Sakurai pikir, Akari tidak melihatnya sebagai laki-laki untuk dirinya bersandar. Dengan asumsi pesimis itu, ia habiskan harinya dengan Akari tanpa banyak hal untuk dikatakan. Setidaknya, hingga suatu hari...
"Ada sesuatu yang ingin kubeli, kamu tahu? Suasananya pun cocok, jadi kupikir, dari pada aku menunggu hingga dia menjual itu. Lebih baik kupaksa saja agar ia menjualnya." Akari yang selalu dengan berapi-apinya pun berkata demikian.

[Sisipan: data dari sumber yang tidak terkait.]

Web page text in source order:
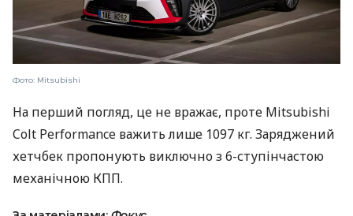
Фото: Mitsubishi
На перший погляд, це не вражає, проте Mitsubishi
Colt Performance важить лише 1097 кг. Заряджений
хетчбек пропонують виключно з 6-ступінчастою
механічною КПП.
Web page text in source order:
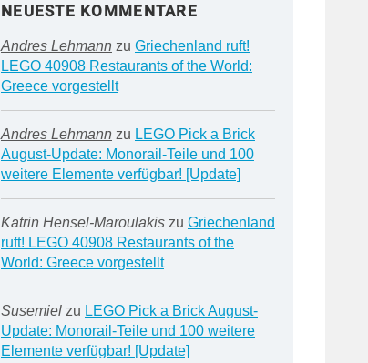
NEUESTE KOMMENTARE
Andres Lehmannzu Griechenland ruft!
LEGO 40908 Restaurants of the World:
Greece vorgestellt
Andres Lehmannzu LEGO Pick a Brick
August-Update: Monorail-Teile und 100
weitere Elemente verfügbar! [Update]
Katrin Hensel-Maroulakiszu Griechenland
ruft! LEGO 40908 Restaurants of the
World: Greece vorgestellt
Susemielzu LEGO Pick a Brick August-
Update: Monorail-Teile und 100 weitere
Elemente verfügbar! [Update]
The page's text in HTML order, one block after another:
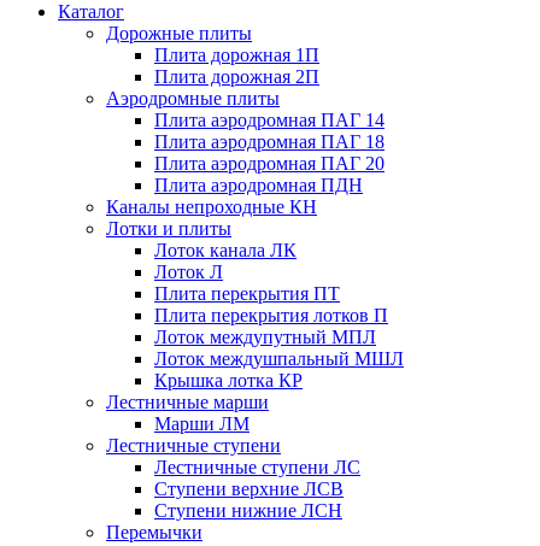
Каталог
Дорожные плиты
Плита дорожная 1П
Плита дорожная 2П
Аэродромные плиты
Плита аэродромная ПАГ 14
Плита аэродромная ПАГ 18
Плита аэродромная ПАГ 20
Плита аэродромная ПДН
Каналы непроходные КН
Лотки и плиты
Лоток канала ЛК
Лоток Л
Плита перекрытия ПТ
Плита перекрытия лотков П
Лоток междупутный МПЛ
Лоток междушпальный МШЛ
Крышка лотка КР
Лестничные марши
Марши ЛМ
Лестничные ступени
Лестничные ступени ЛС
Ступени верхние ЛСВ
Ступени нижние ЛСН
Перемычки

Mereka benar-benar berkebalikan, Sakurai yang tidak banyak bicara dan selalu terkesan dingin sering kali menjadi telinga untuk Akari yang banyak bicara.
Senyum tertarik dari bibir si jejaka, lalu jawaban singkat pun diberikannya. "Kalau itu memang maumu, aku akan ikut."
Janji pun terikat dan hari pun bersilih ganti, hingga tanpa mereka berdua sadari, hari itu datang juga.
Akari selayaknya gadis seumurannya, pasti lah mendedikasikan waktu untuk memoles rupanya yang sedari awal sudah rupawan. Sedangkan, Sakurai di lain pihak lebih memilih tampil apa adanya dengan setelan sederhana, namun tetap menarik.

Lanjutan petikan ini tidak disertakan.